The Ottawa River forms the natural and cultural ‘heart’ of western Quebec and eastern Ontario. Plants and animals from its shores and waters recolonized vast regions of this country after the end of the continental glaciation 11,000 years ago. The first aboriginal Canadians came 2,000 years after that. Much later, Europeans came in pursuit of furs, timber and land.

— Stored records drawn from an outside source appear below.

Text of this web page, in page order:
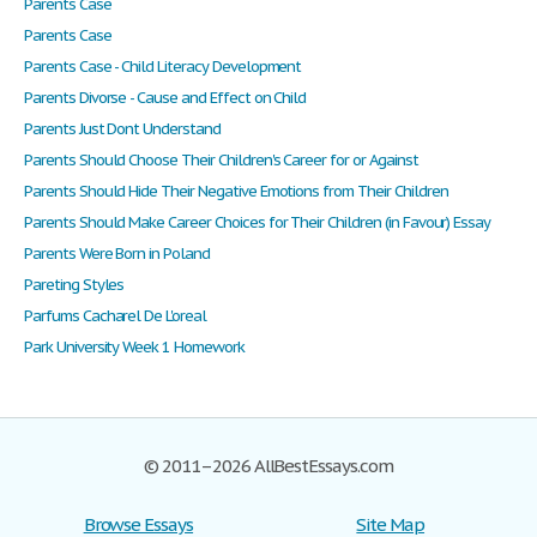
Parents Case
Parents Case
Parents Case - Child Literacy Development
Parents Divorse - Cause and Effect on Child
Parents Just Dont Understand
Parents Should Choose Their Children's Career for or Against
Parents Should Hide Their Negative Emotions from Their Children
Parents Should Make Career Choices for Their Children (in Favour) Essay
Parents Were Born in Poland
Pareting Styles
Parfums Cacharel De L'oreal
Park University Week 1 Homework
© 2011–2026 AllBestEssays.com
Browse Essays Site Map

Many of the great names in northern North American exploration used the Ottawa River as a highway into the continent. First, Samuel de Champlain came in 1613, followed by LaVerendrye, Simon Fraser, Sir John Franklin and David Thompson. They and thousands of anonymous aboriginals, coureurs de bois, loggers and Old World settlers traveled, lived, and frequently died along this original trans-Canada highway.
National Capital Region
The city of Ottawa has long been the largest among the 150 or more Ontario and Quebec communities along the Ottawa River. Ottawa was selected as the capital of Canada in the 1850s because it was the meeting point of three major rivers: the Gatineau, the Rideau and the Ottawa. The National Capital Region (NCR) of western Quebec and eastern Ontario now supports a population of over 1,000,000 people. The NCR continues to serve a vital governmental role.

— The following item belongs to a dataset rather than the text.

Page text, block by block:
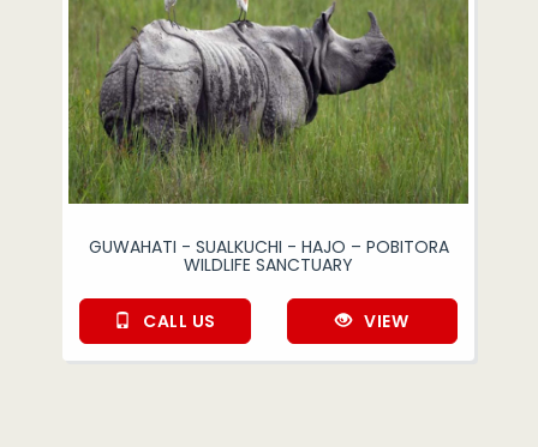
GUWAHATI - SUALKUCHI - HAJO – POBITORA
WILDLIFE SANCTUARY
CALL US VIEW
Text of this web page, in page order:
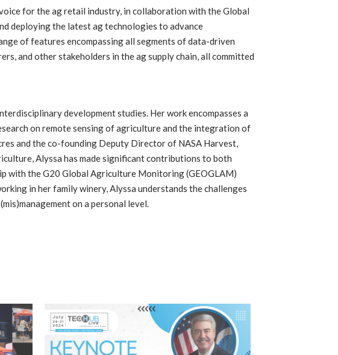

In the 19th century, the Chaudière Falls encouraged entrepreneurs with the prospect of abundant and inexpensive power. Booming lumber towns grew rapidly along both shores throughout that century. Commercial fishing also thrived at that time. At the turn of the 20th century, a very significant pulp and paper industry grew up along the river and continues to this day.

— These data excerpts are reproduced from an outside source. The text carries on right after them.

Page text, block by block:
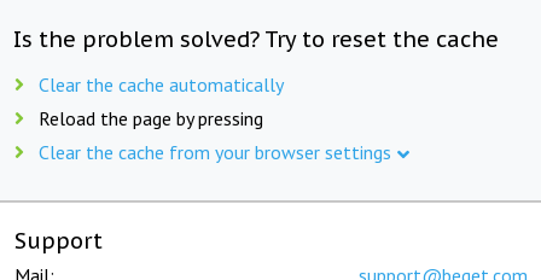
Is the problem solved? Try to reset the cache
Clear the cache automatically
Reload the page by pressing
Clear the cache from your browser settings
Support
Mail: support@beget.com

In more recent times, many high tech industries have located in the NCR and now outperform natural resource based industries. These factors have made the NCR the fastest growing urban area in Canada.
With such growth comes increased demand for greater volumes of drinking water, additional roads, expanded residential development, more interprovincial bridge crossings, improved access to recreational waterways and improved support services. These demands all place additional stress on the already heavily used Ottawa River waterway.